Top of INFORMATION SUPPLIED
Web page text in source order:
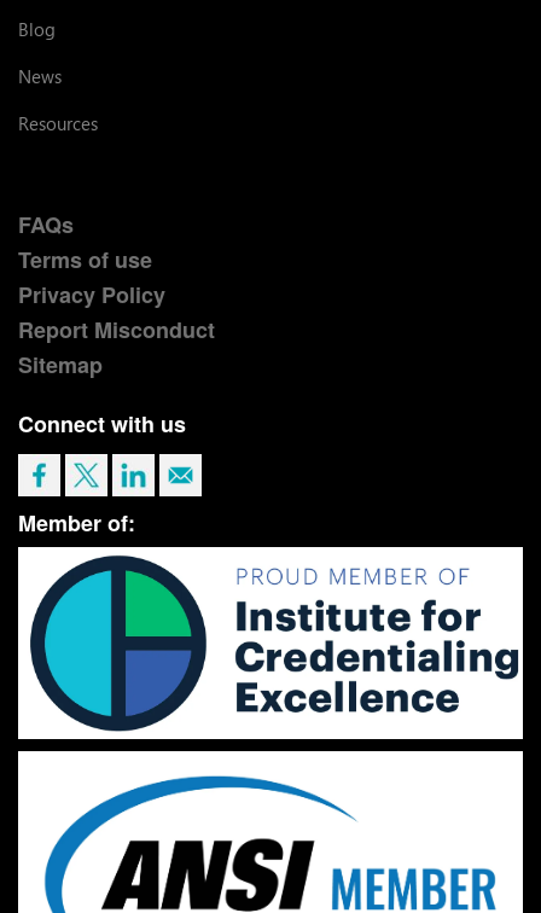
Blog
News
Resources
FAQs
Terms of use
Privacy Policy
Report Misconduct
Sitemap
Connect with us
Member of:
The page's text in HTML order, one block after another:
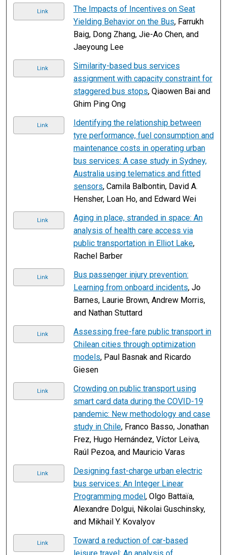
Link
The Impacts of Incentives on Seat
Yielding Behavior on the Bus, Farrukh
Baig, Dong Zhang, Jie-Ao Chen, and
Jaeyoung Lee
Link
Similarity-based bus services
assignment with capacity constraint for
staggered bus stops, Qiaowen Bai and
Ghim Ping Ong
Link
Identifying the relationship between
tyre performance, fuel consumption and
maintenance costs in operating urban
bus services: A case study in Sydney,
Australia using telematics and fitted
sensors, Camila Balbontin, David A.
Hensher, Loan Ho, and Edward Wei
Link
Aging in place, stranded in space: An
analysis of health care access via
public transportation in Elliot Lake,
Rachel Barber
Link
Bus passenger injury prevention:
Learning from onboard incidents, Jo
Barnes, Laurie Brown, Andrew Morris,
and Nathan Stuttard
Link
Assessing free-fare public transport in
Chilean cities through optimization
models, Paul Basnak and Ricardo
Giesen
Link
Crowding on public transport using
smart card data during the COVID-19
pandemic: New methodology and case
study in Chile, Franco Basso, Jonathan
Frez, Hugo Hernández, Víctor Leiva,
Raúl Pezoa, and Mauricio Varas
Link
Designing fast-charge urban electric
bus services: An Integer Linear
Programming model, Olgo Battaïa,
Alexandre Dolgui, Nikolai Guschinsky,
and Mikhail Y. Kovalyov
Link
Toward a reduction of car-based
leisure travel: An analysis of
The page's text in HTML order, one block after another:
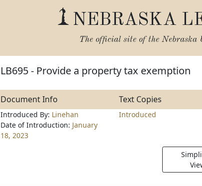
NEBRASKA
The official site of the Nebraska
LB695 - Provide a property tax exemption
Document Info Text Copies
Introduced By: Linehan
Date of Introduction: January
18, 2023
Introduced
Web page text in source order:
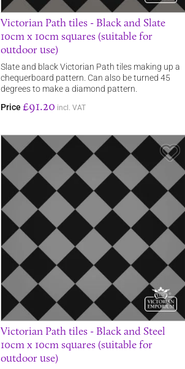
Victorian Path tiles - Black and Slate
10cm x 10cm squares (suitable for
outdoor use)
Slate and black Victorian Path tiles making up a
chequerboard pattern. Can also be turned 45
degrees to make a diamond pattern.
Price £91.20 incl. VAT
Victorian Path tiles - Black and Steel
10cm x 10cm squares (suitable for
outdoor use)
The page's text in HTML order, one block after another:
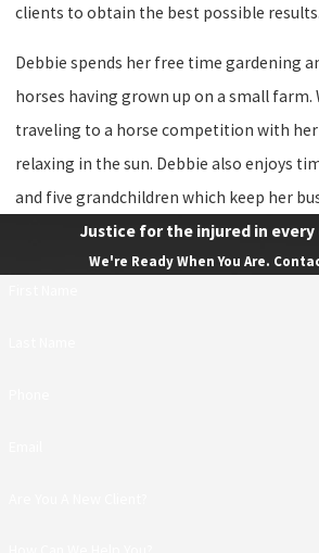
clients to obtain the best possible results.
Debbie spends her free time gardening
horses having grown up on a small farm.
traveling to a horse competition with her
relaxing in the sun. Debbie also enjoys
and five grandchildren which keep her
Justice for the injured in
We're Ready When You Are.
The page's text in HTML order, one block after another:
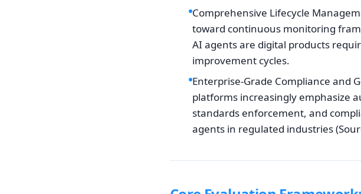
Bottom of INFORMATION SUPPLIED
Among the lines above, return each one holding the string "analysis".

OUTPUT —
analysis of health care access via
leisure travel: An analysis of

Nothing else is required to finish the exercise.